The phenomena that take place in a bioreactor are complex and coupled. The complexity is given by the heterogenic medium three phases (solid, liquid, and gas), in which the biosynthesis process takes place; the three phases medium is in a dynamic evolution and has a nonlinear character. The processes are coupled among them, an operational variable (the feed flow with substrate, the pressure, the temperature, the stirred, etc.) or the way in which the oxygen reaches at the microorganisms, are important both individually and for the whole microorganisms, for the biomass process control [19].

In **Figure 2**, the main phenomena are presented, the interactions and variables which influence the kinetic behavior of the population cells. The two systems, the biological system (represented by the microbial population) and the physical and chemical system (external medium), are in close correlation; the cells consume nutrients and transform the substrate in reaction products. The cells generate heat which warms the medium, and the medium temperature influences the cell behavior.

The mechanical interactions are due to the hydrostatic pressure and to the flow effects of the medium on the cells and also to the medium viscosity changes, caused by the cells accumulation and/or by the cellular metabolites.

The medium is a multi-composition system that must contain the necessary nutrients for the growth of the microorganisms (carbon, nitrogen sources, mineral salts, vitamins, growing factors, oxygen, etc.) and in which different products of cellular metabolism (primary and secondary metabolites) are accumulated while the cells grow on.

In solution reactions that could modify the structure of the final products (i.e., the penicillin hydrolyses) could take place.

Often, the cells consume or produce components that could influence the medium acidity and the interrelation between cell needful and acid-base equilibrium determinates the medium pH, which, in turn, influences the cells’ activity and the transport processes.

During the cellular reactions, the medium temperature, pH, ionic strength, and rheological properties can change in time.

A complex model of a bioreactor is multi-phases; it consists of a medium with solid particles among which liquid and gas particles (at the surface being the microbial culture) are dispersed or from a liquid medium in which gas bulls are dispersed.
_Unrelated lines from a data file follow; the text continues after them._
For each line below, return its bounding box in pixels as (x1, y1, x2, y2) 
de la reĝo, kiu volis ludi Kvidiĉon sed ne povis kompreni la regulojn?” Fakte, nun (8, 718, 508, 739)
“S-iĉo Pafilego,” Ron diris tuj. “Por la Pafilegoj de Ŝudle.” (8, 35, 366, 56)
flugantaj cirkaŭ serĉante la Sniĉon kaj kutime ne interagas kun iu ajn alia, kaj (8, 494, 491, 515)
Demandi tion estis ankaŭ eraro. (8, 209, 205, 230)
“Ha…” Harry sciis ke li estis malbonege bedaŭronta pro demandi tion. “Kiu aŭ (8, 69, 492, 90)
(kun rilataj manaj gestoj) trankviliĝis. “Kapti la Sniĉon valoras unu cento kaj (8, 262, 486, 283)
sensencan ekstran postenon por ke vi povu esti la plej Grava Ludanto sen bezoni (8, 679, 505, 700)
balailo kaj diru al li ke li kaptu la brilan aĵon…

An example of three phases model, with two physical phases, gassy and liquid phases and a biotical one—the microorganisms culture, is presented in **Figure 3**, model which could be considered a model of a fermentation process.

Because of the great volume of bioreactors, of the higher viscosity and of the non-Newtonian nature of medium, in most cases, the technological conditions from vessel can vary from point to point.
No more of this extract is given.